St.Gallen sieht die Sache anders. «Sollte die Stadt Rorschach zum gleichen Schluss gelangen, dass die Frau zu Unrecht nach St.Gallen abgeschoben wurde, dann ist der Fall für uns abgeschlossen, und Rorschach übernimmt für bis zu fünf Jahre die Sozialhilfe», sagt Patrik Müller. Anderenfalls würde die Frage nach der Zuständigkeit ein Gericht beschäftigen. «Wir hoffen natürlich, dass es nicht so weit kommt», sagt Müller.

Der Rorschacher Stadtpräsident schaut einem möglichen Gerichtsentscheid gelassen entgegen. Er ist sich sicher, dass alles korrekt abgelaufen ist – zumindest von seiner Seite her.

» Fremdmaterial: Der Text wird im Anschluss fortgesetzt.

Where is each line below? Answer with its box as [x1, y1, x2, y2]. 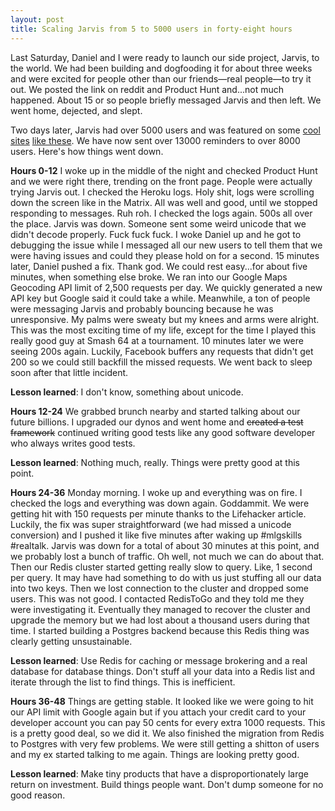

Müller fordert «schwarze Liste»

Rorschach ist als hartes Pflaster für Sozialhilfeempfänger bekannt. Im Frühling 2013 ist die Stadt als erste Gemeinde aus der Konferenz für Sozialhilfe (Skos) ausgetreten, da diese «nur noch die Interessen von Sozialhilfeempfängern vertritt». Thomas Müller: «Ich habe nichts gegen Sozialhilfeempfänger. Aber ich habe ein Problem mit Personen, die Sozialhilfe beziehen, weil sie nicht arbeiten wollen. Die wirklich Bedürftigen sind kein Problem.» Laut dem Stadtpräsidenten gibt es in Rorschach zu viele Vermieter, die Sozialfälle mit billigen Mieten anziehen. «Die Namen dieser Vermieter müsste man auf einer schwarzen Liste veröffentlichen», sagt Müller. Dass andere Gemeinden die Sozialhilfe für in St. Gallen wohnhafte Personen übernehmen, kommt laut Patrik Müller immer wieder vor. «Aktive Verhinderung der Anmeldung und eine Abschiebung in die Stadt St. Gallen, wie im aktuellen Fall, ist hingegen sehr selten», sagt er. Es gebe «vielleicht einen Fall pro Jahr – bei 3000 Sozialhilfefällen».